*** DATA TO PROCESS Section Begins ***
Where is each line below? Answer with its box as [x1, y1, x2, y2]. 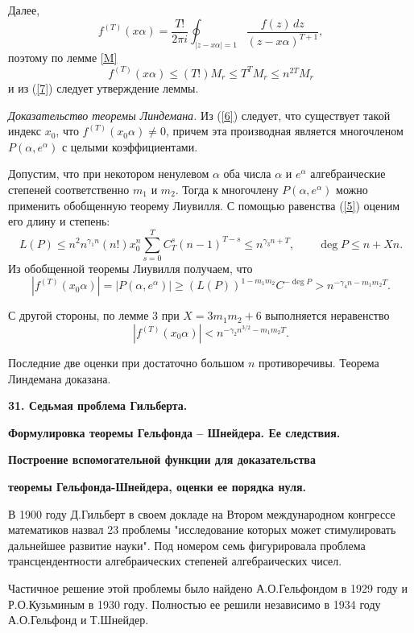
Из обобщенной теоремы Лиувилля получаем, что [8, 259, 253, 276]
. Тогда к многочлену [175, 180, 279, 197]
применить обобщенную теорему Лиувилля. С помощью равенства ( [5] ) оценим [8, 197, 400, 213]
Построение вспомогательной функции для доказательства [8, 451, 316, 468]
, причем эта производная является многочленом [165, 122, 404, 139]
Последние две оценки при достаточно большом [8, 354, 245, 371]
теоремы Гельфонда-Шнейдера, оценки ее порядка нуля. [8, 478, 307, 494]
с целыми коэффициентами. [61, 138, 198, 155]
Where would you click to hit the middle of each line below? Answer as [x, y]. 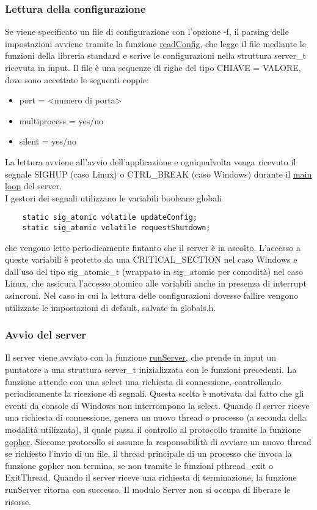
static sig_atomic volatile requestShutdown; [116, 228]
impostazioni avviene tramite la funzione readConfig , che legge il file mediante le [155, 43]
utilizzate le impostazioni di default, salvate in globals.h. [111, 307]
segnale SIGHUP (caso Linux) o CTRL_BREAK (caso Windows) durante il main [158, 174]
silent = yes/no [48, 141]
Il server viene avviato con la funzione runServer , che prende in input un [141, 357]
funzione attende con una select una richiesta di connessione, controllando [143, 381]
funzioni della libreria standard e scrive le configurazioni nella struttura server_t [156, 55]
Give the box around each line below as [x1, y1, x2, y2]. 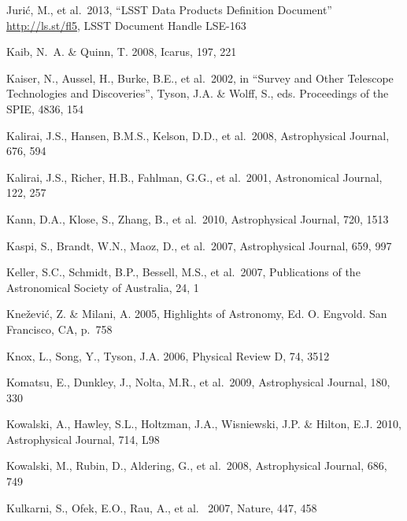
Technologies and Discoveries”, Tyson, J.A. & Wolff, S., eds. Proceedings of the [6, 85, 389, 102]
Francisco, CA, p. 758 [6, 320, 113, 337]
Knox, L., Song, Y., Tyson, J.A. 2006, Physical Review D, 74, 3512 [6, 347, 330, 364]
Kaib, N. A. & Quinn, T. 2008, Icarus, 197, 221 [6, 43, 237, 60]
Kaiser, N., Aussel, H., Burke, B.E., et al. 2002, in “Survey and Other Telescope [6, 69, 394, 86]
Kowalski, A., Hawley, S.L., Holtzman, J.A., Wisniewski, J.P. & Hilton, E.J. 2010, [6, 416, 401, 432]
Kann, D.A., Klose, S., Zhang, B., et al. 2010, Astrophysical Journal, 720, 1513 [6, 210, 389, 227]
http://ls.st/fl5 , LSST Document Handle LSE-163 [6, 17, 246, 33]
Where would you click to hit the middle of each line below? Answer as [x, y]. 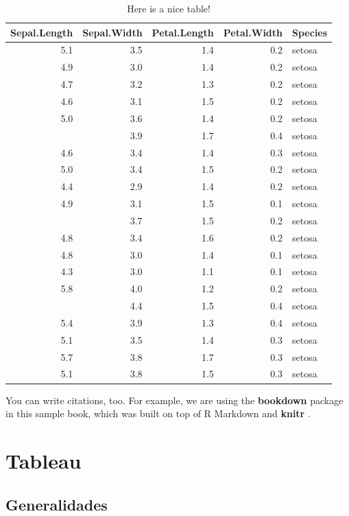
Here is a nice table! [169, 8]
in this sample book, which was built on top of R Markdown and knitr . [158, 413]
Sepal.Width [112, 32]
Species [310, 32]
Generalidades [57, 504]
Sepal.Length [42, 32]
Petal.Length [183, 32]
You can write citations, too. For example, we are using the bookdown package [174, 400]
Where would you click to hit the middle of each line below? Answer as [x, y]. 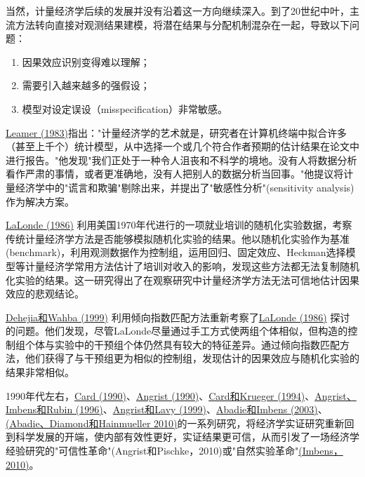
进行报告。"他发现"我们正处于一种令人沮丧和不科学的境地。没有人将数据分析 [181, 160]
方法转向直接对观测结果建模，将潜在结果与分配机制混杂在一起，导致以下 [182, 24]
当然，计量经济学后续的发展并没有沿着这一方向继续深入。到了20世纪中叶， [178, 11]
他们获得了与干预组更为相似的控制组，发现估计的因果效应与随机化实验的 [192, 358]
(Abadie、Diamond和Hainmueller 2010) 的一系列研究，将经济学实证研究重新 [175, 423]
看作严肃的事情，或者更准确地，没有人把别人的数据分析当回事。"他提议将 [175, 174]
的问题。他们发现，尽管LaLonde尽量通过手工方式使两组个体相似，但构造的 [177, 331]
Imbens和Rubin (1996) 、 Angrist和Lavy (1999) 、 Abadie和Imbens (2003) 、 [167, 409]
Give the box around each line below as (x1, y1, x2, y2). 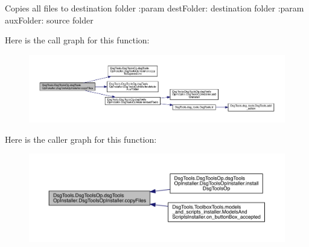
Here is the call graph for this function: (5, 34, 150, 46)
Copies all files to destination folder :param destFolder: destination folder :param (5, 2, 304, 14)
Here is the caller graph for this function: (5, 133, 157, 145)
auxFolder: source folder (5, 13, 94, 26)
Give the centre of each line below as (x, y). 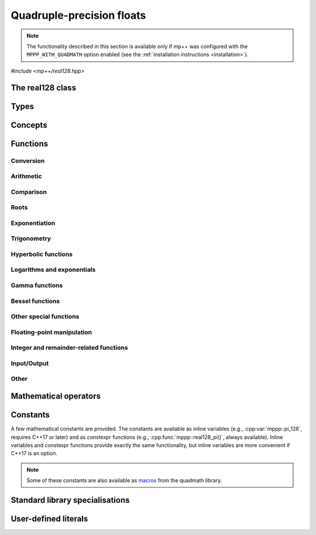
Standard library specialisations (70, 500)
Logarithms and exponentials (53, 270)
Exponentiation (33, 223)
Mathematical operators (56, 396)
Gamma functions (37, 285)
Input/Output (30, 363)
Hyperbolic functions (42, 254)
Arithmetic (26, 176)
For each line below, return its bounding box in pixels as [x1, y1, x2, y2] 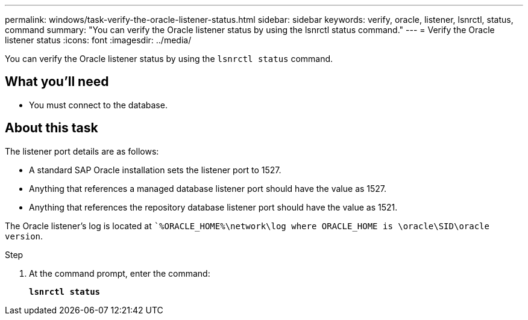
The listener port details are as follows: [5, 146, 159, 156]
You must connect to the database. [29, 99, 168, 110]
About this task [5, 120, 98, 136]
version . [5, 230, 43, 241]
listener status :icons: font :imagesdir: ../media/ [5, 35, 192, 45]
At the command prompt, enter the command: [29, 268, 210, 278]
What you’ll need [5, 74, 109, 90]
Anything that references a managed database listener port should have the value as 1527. [29, 183, 387, 194]
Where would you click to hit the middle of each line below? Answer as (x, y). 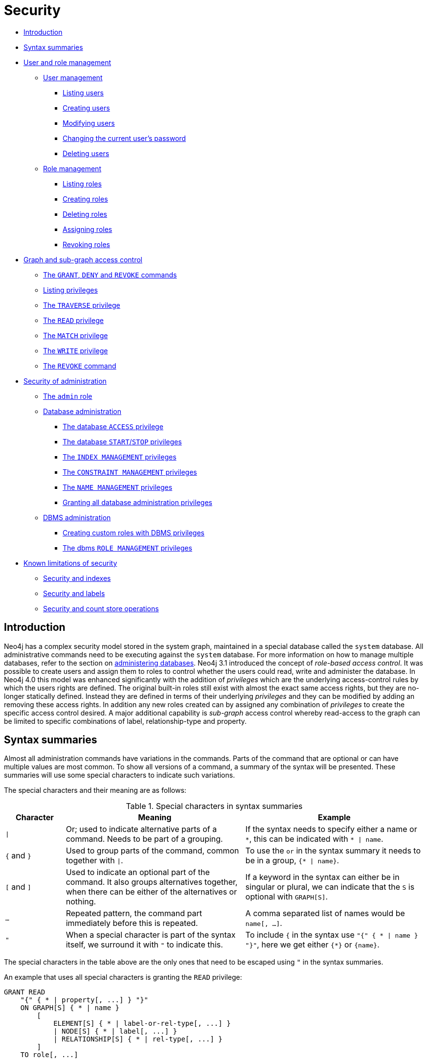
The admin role (68, 396)
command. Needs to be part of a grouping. (144, 839)
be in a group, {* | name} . (292, 861)
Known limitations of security (70, 563)
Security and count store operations (101, 608)
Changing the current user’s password (124, 138)
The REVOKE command (80, 366)
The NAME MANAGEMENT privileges (118, 487)
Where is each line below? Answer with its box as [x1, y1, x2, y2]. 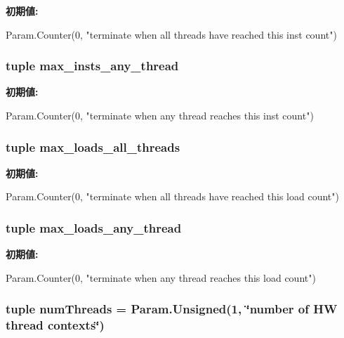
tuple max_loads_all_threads [6, 138, 180, 155]
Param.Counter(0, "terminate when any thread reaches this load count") [6, 270, 316, 285]
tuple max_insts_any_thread [6, 57, 179, 74]
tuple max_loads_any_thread [6, 219, 182, 236]
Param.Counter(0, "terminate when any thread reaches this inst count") [6, 108, 314, 122]
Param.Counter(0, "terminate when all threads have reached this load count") [6, 189, 339, 204]
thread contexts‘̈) [6, 316, 105, 334]
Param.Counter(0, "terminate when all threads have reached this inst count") [6, 27, 337, 41]
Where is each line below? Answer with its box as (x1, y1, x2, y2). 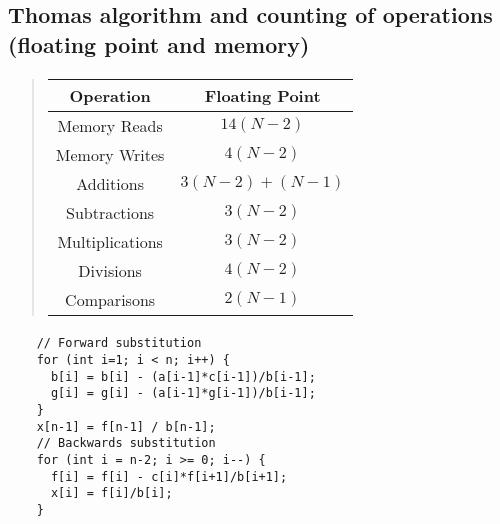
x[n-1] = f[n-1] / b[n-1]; (36, 419, 216, 434)
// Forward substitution (36, 336, 202, 351)
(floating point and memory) (8, 28, 310, 59)
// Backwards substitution (36, 436, 216, 451)
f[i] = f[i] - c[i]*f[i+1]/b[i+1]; (50, 469, 288, 484)
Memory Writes (55, 142, 165, 166)
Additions (76, 171, 144, 195)
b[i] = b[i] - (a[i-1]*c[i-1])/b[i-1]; (50, 369, 316, 384)
*** DATA TO PROCESS Section Ends ***
### EXERCISE DIRECTIONS:
Your answer must be the lines above from the one holding "Francisco, CA, p. 758 [6, 320, 113, 337]" up to and including the one holding "方法转向直接对观测结果建模，将潜在结果与分配机制混杂在一起，导致以下 [182, 24]", exact and with no pictures.

### EXERCISE RESPONSE:
Francisco, CA, p. 758 [6, 320, 113, 337]
Knox, L., Song, Y., Tyson, J.A. 2006, Physical Review D, 74, 3512 [6, 347, 330, 364]
Kaib, N. A. & Quinn, T. 2008, Icarus, 197, 221 [6, 43, 237, 60]
Kaiser, N., Aussel, H., Burke, B.E., et al. 2002, in “Survey and Other Telescope [6, 69, 394, 86]
Kowalski, A., Hawley, S.L., Holtzman, J.A., Wisniewski, J.P. & Hilton, E.J. 2010, [6, 416, 401, 432]
Kann, D.A., Klose, S., Zhang, B., et al. 2010, Astrophysical Journal, 720, 1513 [6, 210, 389, 227]
http://ls.st/fl5 , LSST Document Handle LSE-163 [6, 17, 246, 33]
Where would you click to hit the middle of each line below? Answer as [x, y]. 
Here is a nice table! [169, 8]
in this sample book, which was built on top of R Markdown and knitr . [158, 413]
Sepal.Width [112, 32]
Species [310, 32]
Generalidades [57, 504]
Sepal.Length [42, 32]
Petal.Length [183, 32]
You can write citations, too. For example, we are using the bookdown package [174, 400]
Where would you click to hit the middle of each line below? Answer as [x, y]. 
进行报告。"他发现"我们正处于一种令人沮丧和不科学的境地。没有人将数据分析 [181, 160]
方法转向直接对观测结果建模，将潜在结果与分配机制混杂在一起，导致以下 [182, 24]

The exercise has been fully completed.